**Work instruction**
Using the data that follows, output only the lines from the line with "κάτω απο το" up to and including the line with "Tal ponto representa", exactly, leaving pictures aside.

**Available data**

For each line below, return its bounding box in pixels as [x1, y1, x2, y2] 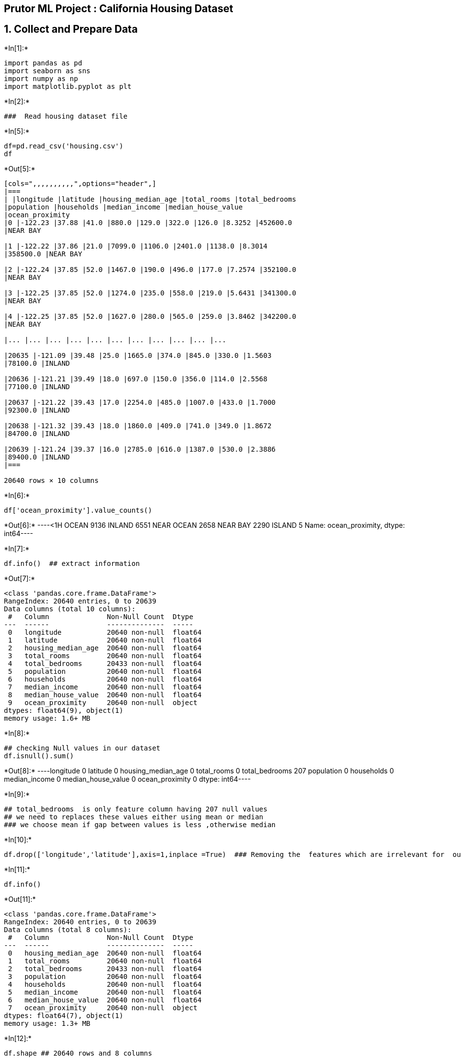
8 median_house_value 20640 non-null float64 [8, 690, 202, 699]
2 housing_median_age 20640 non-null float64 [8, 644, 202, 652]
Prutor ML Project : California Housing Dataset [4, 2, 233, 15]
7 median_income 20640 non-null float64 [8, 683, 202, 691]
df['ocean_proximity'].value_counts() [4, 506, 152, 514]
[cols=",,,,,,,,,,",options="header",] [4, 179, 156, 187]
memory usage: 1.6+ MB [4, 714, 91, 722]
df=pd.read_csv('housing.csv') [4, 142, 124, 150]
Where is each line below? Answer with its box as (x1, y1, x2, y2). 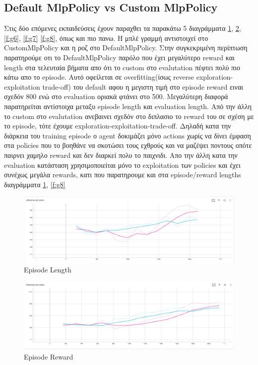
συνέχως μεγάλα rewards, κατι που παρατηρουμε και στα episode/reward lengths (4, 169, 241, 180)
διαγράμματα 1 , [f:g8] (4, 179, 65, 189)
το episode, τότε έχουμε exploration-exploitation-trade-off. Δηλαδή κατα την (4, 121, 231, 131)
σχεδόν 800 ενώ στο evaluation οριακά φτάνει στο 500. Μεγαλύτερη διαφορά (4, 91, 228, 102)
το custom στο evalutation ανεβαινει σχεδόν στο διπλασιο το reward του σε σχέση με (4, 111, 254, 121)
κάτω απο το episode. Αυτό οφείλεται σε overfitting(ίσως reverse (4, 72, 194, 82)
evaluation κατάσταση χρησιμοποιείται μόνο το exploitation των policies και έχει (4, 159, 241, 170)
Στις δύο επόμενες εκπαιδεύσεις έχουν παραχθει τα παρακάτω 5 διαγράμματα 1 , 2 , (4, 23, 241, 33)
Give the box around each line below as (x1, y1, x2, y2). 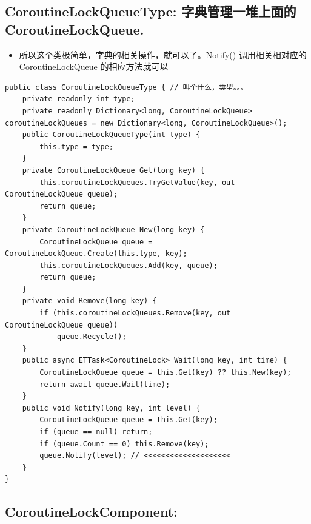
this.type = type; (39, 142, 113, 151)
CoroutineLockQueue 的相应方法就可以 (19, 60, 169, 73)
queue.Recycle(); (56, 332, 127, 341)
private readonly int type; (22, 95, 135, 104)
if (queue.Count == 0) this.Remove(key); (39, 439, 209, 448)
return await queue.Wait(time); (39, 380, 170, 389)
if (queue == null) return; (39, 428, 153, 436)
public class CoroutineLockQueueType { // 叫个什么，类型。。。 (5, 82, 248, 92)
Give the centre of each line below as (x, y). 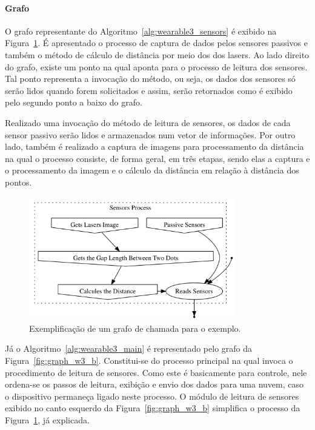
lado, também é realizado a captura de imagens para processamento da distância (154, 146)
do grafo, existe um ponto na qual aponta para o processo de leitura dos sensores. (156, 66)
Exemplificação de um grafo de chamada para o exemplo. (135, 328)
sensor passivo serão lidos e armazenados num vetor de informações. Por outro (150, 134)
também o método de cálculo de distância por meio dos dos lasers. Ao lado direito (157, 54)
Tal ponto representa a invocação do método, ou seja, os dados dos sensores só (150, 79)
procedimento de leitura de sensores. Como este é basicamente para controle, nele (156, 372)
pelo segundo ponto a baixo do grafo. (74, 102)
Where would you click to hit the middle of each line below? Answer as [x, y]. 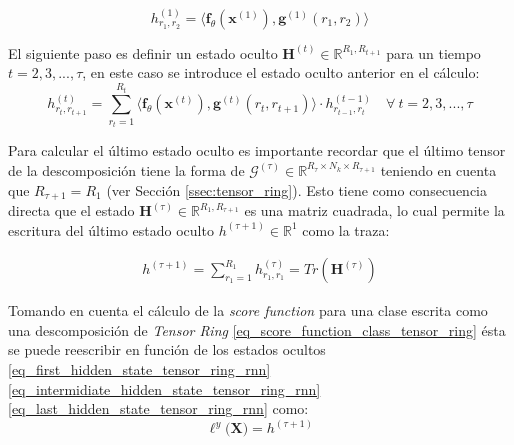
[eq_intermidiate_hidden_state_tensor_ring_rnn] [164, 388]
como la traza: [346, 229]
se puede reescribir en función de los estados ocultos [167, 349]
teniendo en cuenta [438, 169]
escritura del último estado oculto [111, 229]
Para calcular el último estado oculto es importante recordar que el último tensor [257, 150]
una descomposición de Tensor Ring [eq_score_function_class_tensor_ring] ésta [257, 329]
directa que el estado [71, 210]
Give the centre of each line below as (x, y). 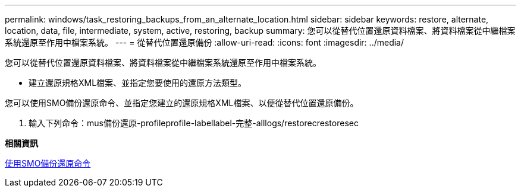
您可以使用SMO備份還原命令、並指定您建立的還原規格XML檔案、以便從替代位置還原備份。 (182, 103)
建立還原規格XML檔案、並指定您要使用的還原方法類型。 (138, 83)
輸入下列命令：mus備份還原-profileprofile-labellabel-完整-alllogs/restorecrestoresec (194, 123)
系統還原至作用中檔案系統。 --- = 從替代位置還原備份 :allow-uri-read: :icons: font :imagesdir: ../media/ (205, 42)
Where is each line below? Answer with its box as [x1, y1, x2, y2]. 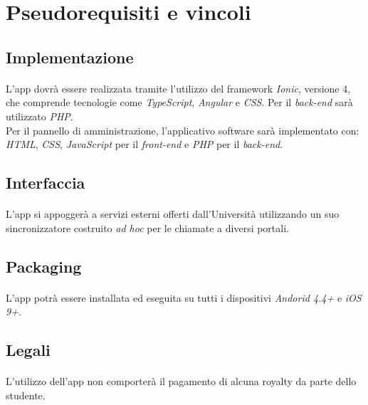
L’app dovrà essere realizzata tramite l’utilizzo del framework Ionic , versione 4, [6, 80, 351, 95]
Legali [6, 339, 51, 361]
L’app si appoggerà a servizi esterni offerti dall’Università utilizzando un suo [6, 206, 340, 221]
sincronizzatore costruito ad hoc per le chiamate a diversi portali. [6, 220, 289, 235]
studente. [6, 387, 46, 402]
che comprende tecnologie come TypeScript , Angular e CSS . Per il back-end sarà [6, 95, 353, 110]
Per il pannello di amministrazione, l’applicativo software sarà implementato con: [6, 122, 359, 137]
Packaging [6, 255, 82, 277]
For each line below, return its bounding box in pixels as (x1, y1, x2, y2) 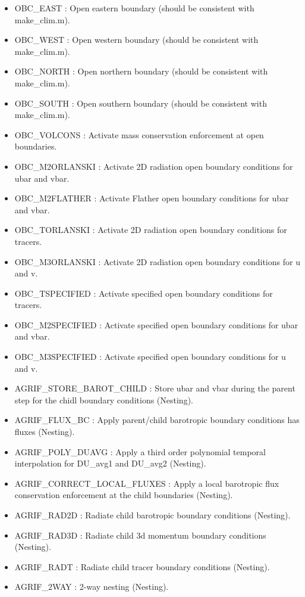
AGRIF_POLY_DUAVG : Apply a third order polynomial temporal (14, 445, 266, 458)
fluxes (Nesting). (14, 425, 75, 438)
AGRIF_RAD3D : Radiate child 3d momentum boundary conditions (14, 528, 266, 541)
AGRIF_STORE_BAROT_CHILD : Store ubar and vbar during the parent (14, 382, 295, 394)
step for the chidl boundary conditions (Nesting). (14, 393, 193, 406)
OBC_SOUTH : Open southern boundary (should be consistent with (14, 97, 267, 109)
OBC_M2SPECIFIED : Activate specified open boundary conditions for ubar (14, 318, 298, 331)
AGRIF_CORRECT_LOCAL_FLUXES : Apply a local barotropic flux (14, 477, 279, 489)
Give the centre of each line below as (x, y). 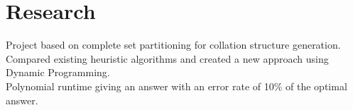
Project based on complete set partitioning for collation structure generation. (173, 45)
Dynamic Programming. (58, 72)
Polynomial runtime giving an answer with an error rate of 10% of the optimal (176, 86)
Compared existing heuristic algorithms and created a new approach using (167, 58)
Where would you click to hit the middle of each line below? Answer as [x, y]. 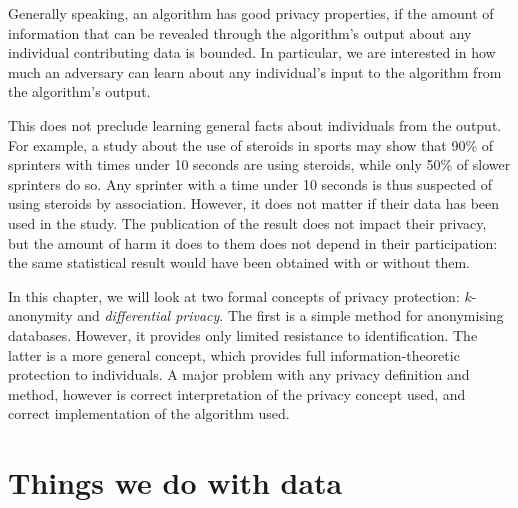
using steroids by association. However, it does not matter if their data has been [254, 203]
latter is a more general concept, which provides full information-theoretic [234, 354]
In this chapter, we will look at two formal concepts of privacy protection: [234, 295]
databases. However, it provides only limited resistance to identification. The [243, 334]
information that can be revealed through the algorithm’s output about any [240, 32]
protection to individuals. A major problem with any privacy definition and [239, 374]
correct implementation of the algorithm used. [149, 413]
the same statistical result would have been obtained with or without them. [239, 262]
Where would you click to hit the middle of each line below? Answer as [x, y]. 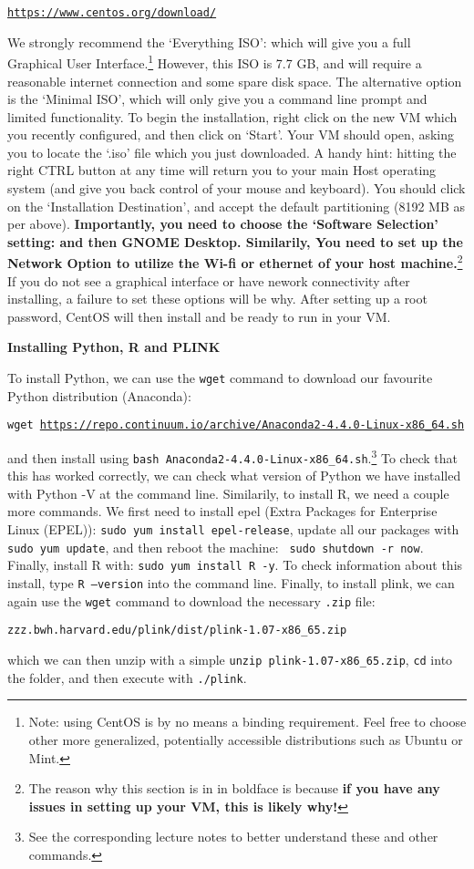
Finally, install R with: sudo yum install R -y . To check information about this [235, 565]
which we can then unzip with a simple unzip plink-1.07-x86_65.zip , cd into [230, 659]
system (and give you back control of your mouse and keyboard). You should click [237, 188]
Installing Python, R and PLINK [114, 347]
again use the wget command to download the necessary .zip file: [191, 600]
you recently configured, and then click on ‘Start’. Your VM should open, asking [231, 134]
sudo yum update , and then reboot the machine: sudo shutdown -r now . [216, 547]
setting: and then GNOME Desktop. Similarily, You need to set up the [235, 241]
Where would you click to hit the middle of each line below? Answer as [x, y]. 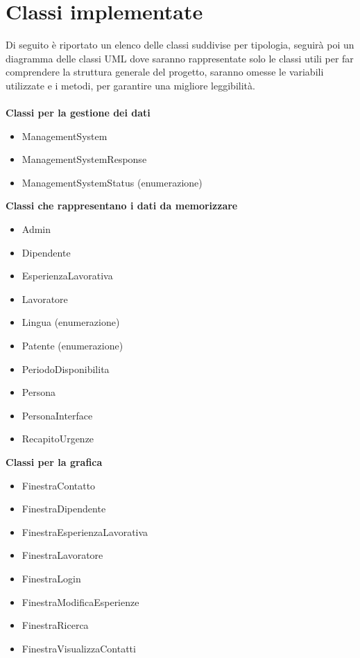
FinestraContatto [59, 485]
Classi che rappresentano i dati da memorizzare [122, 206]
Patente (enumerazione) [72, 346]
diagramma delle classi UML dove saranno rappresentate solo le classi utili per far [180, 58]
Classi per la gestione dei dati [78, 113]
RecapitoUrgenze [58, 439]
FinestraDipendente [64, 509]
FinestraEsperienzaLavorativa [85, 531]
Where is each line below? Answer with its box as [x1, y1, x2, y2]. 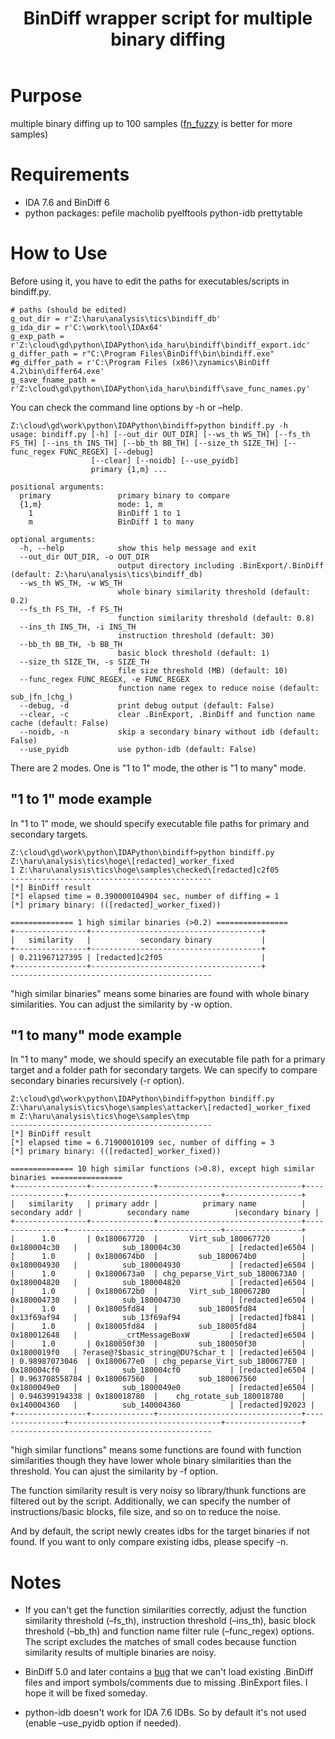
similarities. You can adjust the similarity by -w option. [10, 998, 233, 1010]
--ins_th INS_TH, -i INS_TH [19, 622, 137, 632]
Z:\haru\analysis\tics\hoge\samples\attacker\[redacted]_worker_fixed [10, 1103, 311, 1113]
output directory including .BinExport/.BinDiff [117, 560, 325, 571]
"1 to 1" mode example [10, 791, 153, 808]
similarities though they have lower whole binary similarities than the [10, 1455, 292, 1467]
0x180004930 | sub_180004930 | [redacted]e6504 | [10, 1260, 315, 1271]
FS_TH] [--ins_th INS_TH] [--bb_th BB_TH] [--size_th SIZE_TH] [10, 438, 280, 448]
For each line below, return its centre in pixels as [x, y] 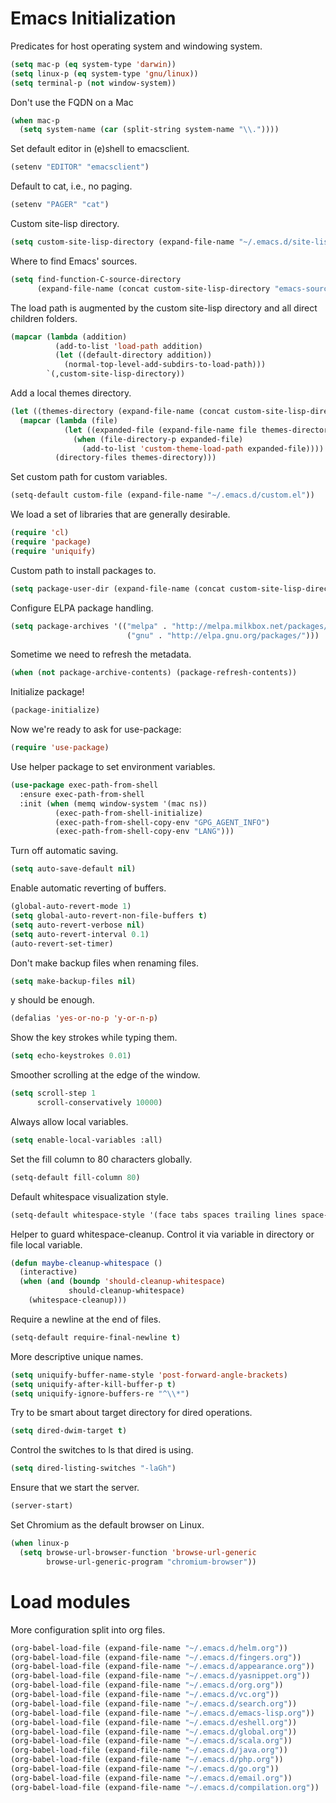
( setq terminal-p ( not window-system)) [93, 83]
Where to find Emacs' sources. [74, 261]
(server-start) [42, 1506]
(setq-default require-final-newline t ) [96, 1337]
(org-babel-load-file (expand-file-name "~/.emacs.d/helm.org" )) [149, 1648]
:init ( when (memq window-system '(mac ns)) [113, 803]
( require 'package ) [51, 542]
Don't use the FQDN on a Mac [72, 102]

**Written response**
κάτω απο το episode. Αυτό οφείλεται σε overfitting(ίσως reverse (4, 72, 194, 82)
evaluation κατάσταση χρησιμοποιείται μόνο το exploitation των policies και έχει (4, 159, 241, 170)
Στις δύο επόμενες εκπαιδεύσεις έχουν παραχθει τα παρακάτω 5 διαγράμματα 1 , 2 , (4, 23, 241, 33)
Give the box around each line below as (x1, y1, x2, y2). 
this.type = type; (39, 142, 113, 151)
CoroutineLockQueue 的相应方法就可以 (19, 60, 169, 73)
queue.Recycle(); (56, 332, 127, 341)
private readonly int type; (22, 95, 135, 104)
if (queue.Count == 0) this.Remove(key); (39, 439, 209, 448)
return await queue.Wait(time); (39, 380, 170, 389)
if (queue == null) return; (39, 428, 153, 436)
public class CoroutineLockQueueType { // 叫个什么，类型。。。 (5, 82, 248, 92)
Give the centre of each line below as (x, y). 
lado, também é realizado a captura de imagens para processamento da distância (154, 146)
do grafo, existe um ponto na qual aponta para o processo de leitura dos sensores. (156, 66)
Exemplificação de um grafo de chamada para o exemplo. (135, 328)
sensor passivo serão lidos e armazenados num vetor de informações. Por outro (150, 134)
também o método de cálculo de distância por meio dos dos lasers. Ao lado direito (157, 54)
Tal ponto representa a invocação do método, ou seja, os dados dos sensores só (150, 79)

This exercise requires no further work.